• Data section
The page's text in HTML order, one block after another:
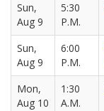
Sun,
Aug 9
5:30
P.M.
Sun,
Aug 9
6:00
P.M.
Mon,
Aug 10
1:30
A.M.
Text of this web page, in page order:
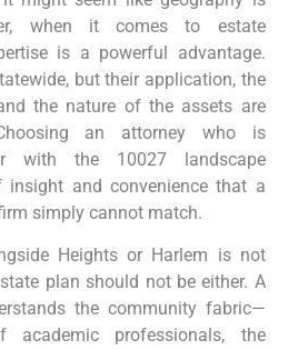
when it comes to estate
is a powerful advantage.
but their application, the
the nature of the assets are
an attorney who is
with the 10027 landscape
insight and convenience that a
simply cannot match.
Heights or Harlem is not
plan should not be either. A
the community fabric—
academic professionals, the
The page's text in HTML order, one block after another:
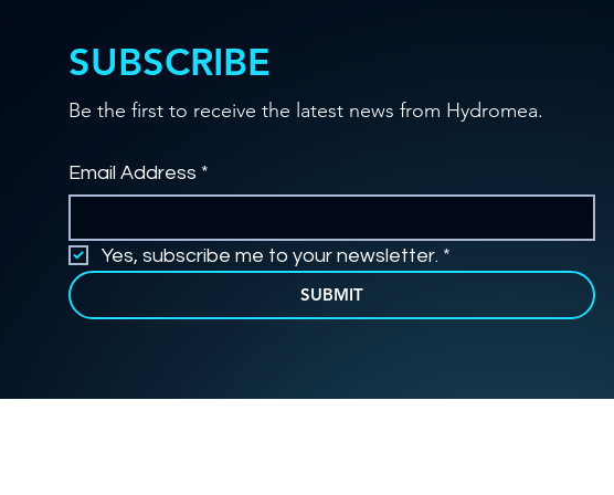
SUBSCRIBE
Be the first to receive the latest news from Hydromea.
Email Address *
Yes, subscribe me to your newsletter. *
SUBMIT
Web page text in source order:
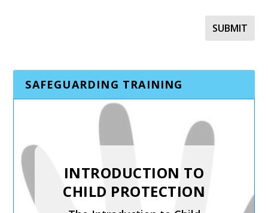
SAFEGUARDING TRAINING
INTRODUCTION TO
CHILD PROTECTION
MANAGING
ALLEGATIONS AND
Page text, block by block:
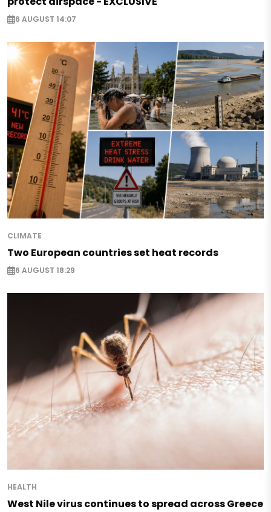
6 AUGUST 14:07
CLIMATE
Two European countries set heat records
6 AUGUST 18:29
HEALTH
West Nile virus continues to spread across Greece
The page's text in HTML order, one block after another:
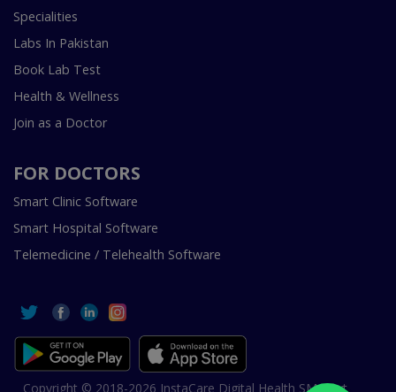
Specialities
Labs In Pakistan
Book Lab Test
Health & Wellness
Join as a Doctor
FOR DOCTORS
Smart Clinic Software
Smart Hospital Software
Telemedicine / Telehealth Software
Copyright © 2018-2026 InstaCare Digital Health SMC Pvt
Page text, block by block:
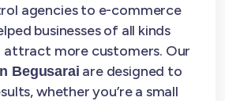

• About this task
Produce the entries again, word for word, without any of their pictures.

• Written response
The page's text in HTML order, one block after another:
Sun,
Aug 9
5:30
P.M.
Sun,
Aug 9
6:00
P.M.
Mon,
Aug 10
1:30
A.M.
Text of this web page, in page order:
when it comes to estate
is a powerful advantage.
but their application, the
the nature of the assets are
an attorney who is
with the 10027 landscape
insight and convenience that a
simply cannot match.
Heights or Harlem is not
plan should not be either. A
the community fabric—
academic professionals, the
The page's text in HTML order, one block after another:
SUBSCRIBE
Be the first to receive the latest news from Hydromea.
Email Address *
Yes, subscribe me to your newsletter. *
SUBMIT
Web page text in source order:
SAFEGUARDING TRAINING
INTRODUCTION TO
CHILD PROTECTION
MANAGING
ALLEGATIONS AND
Page text, block by block:
6 AUGUST 14:07
CLIMATE
Two European countries set heat records
6 AUGUST 18:29
HEALTH
West Nile virus continues to spread across Greece
The page's text in HTML order, one block after another:
Specialities
Labs In Pakistan
Book Lab Test
Health & Wellness
Join as a Doctor
FOR DOCTORS
Smart Clinic Software
Smart Hospital Software
Telemedicine / Telehealth Software
Copyright © 2018-2026 InstaCare Digital Health SMC Pvt
Page text, block by block:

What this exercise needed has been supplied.